Tepat subuh kami tiba di desa Genikan lereng Merbabu, dingin menusuk tulang sedari tadi. Bersyukur bertemu warga yang berbaik hati menawarkan tempat singgah untuk menghangatkan diri. Matahari sudah mulai menampakkan diri, saat itu pula warga sekitar berangkat menuju ladangnya, senyum hangat menyapa kami. Mereka tertawa dan tampak bahagia, kesederhanaan dan kearifan yang tidak banyak saya temui di kota besar.  

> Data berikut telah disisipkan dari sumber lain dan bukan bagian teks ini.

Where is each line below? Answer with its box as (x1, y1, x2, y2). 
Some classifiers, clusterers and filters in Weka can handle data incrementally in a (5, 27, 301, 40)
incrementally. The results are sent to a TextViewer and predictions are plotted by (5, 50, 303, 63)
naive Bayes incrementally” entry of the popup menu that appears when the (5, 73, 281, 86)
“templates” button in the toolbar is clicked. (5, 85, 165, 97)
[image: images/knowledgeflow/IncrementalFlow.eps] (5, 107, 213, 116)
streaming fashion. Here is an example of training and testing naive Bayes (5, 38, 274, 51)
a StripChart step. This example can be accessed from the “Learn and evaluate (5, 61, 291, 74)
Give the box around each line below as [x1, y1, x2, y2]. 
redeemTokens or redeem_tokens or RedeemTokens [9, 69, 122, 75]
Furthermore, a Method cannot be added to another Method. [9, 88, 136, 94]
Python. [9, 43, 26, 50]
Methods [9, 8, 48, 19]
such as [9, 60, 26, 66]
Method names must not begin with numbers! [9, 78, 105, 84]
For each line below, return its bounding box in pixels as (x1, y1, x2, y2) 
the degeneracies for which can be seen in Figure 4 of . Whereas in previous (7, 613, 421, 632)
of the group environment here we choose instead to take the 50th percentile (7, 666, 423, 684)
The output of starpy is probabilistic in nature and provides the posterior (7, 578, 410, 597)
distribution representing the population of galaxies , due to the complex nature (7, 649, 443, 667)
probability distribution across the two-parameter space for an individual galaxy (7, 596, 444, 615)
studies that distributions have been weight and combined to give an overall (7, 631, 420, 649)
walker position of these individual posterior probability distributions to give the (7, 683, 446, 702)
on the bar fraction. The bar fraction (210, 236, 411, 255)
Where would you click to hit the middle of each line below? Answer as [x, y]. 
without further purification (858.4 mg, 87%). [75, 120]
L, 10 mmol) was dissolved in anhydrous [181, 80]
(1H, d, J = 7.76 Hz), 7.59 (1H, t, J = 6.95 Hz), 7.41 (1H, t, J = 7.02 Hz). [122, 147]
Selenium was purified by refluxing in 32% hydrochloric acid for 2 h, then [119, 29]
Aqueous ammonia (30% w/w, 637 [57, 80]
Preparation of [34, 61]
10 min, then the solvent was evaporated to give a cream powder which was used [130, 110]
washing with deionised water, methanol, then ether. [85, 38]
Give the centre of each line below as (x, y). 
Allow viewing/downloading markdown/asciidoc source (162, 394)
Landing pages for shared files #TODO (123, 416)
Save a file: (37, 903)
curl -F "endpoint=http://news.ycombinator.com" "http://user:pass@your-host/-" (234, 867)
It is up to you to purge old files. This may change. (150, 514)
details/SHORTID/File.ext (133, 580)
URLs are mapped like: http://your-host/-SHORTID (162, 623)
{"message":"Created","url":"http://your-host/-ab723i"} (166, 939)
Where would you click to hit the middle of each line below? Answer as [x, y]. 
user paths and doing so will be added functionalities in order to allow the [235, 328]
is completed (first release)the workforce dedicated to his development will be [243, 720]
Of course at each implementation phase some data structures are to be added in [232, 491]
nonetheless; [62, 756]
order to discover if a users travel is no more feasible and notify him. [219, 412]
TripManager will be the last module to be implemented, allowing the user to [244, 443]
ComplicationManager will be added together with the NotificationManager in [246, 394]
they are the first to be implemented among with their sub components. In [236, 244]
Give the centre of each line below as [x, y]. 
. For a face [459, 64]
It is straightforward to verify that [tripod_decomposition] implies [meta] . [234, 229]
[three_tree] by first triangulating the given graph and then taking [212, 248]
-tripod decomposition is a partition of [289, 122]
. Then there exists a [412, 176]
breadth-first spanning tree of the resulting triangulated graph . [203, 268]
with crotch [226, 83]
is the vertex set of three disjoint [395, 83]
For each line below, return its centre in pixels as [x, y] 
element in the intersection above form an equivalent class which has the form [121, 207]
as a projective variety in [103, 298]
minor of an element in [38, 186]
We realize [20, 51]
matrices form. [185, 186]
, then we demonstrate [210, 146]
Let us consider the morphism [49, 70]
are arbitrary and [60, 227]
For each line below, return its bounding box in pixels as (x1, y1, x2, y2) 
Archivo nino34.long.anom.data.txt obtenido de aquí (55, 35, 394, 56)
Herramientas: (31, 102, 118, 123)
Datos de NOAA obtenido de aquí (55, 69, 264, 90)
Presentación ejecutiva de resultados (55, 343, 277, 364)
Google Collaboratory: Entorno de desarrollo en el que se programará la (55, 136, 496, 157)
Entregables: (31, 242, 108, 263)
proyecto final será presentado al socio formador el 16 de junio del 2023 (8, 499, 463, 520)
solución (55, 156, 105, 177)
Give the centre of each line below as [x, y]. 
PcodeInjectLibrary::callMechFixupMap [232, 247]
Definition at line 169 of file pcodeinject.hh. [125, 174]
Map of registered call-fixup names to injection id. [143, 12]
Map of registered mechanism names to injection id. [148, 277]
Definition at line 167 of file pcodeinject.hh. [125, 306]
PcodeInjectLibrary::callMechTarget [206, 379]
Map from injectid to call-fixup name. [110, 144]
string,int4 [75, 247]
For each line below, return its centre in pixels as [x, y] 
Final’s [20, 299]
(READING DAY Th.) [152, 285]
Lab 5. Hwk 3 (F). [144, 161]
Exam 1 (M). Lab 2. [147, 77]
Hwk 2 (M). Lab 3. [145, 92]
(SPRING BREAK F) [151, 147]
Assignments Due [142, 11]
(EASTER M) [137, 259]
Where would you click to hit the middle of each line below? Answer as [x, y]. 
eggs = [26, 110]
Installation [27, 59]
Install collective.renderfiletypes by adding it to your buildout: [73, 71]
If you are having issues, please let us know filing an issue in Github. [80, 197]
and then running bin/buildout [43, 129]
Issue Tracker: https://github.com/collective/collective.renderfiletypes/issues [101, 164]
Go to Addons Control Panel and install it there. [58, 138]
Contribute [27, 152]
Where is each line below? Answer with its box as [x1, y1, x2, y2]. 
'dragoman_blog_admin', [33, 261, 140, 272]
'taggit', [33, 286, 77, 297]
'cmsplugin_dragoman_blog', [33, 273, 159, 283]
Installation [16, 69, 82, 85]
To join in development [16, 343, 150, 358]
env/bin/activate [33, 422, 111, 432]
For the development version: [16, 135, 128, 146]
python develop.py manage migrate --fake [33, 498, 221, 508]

Setelah selesai persiapan dan berdoa, mulailah langkah kami menapaki jalan menuju puncak 3142 mdpl. “Puncak itu bonus, pulang ke rumah dengan selamat adalah tujuan” kalimat itu yang selalu saya ingat ketika mendaki. Gunung bukan tempat memaksakan ego, tapi tempat kita belajar sabar dan ikhlas. Tapak demi tapak 15 jam perjalanan pulang pergi, bukan cuma lelah fisik tapi juga pikiran. Melewati bukit terjal, jalan bebatuan, berkamuflase seperti cicak saat melewati jembatan setan dimana kanan kirinya jurang, terpeleset karna salah pijakan sambil bilang “ngapain sih pake kesini?”,  belum lagi harus berhemat air karena persediaan yang menipis. Tapi semua itu terbayar dengan indahnya padang sabana, hijaunya dedauan, birunya langit, cantiknya edelweis, putihnya lautan awan, warna-warni senja penutup hari, dan menggodanya Merapi di seberang. Entah, setiap gunung punya khas untuk menyematkan rindu di hati.

 


Pelajaran berharga juga saya dapat dari mereka, my travelmate, SNI begitu kita menyebutnya, 11 pendaki dengan karakter berbeda, yang saling berbagi semangat dan perbekalan, tidak lagi punyamu punyaku tapi punya kita bersama. Sesederhana itu untuk hidup bahagia. Hidup ini perjalanan dan setiap perjalanan punya cerita masing-masing.  Ini bukan soal kita pergi kemana, tapi dengan siapa kita melakukan perjalanan. Ini bukan soal berapa lama kamu bepergian, tapi apa yang sudah kamu dapatkan. Belum pernah bertemu sebelumnya, tapi rasanya seperti keluarga. Senang mengenal kalian, semoga kita bisa menjelajahi bumi nusantara di lain hari :)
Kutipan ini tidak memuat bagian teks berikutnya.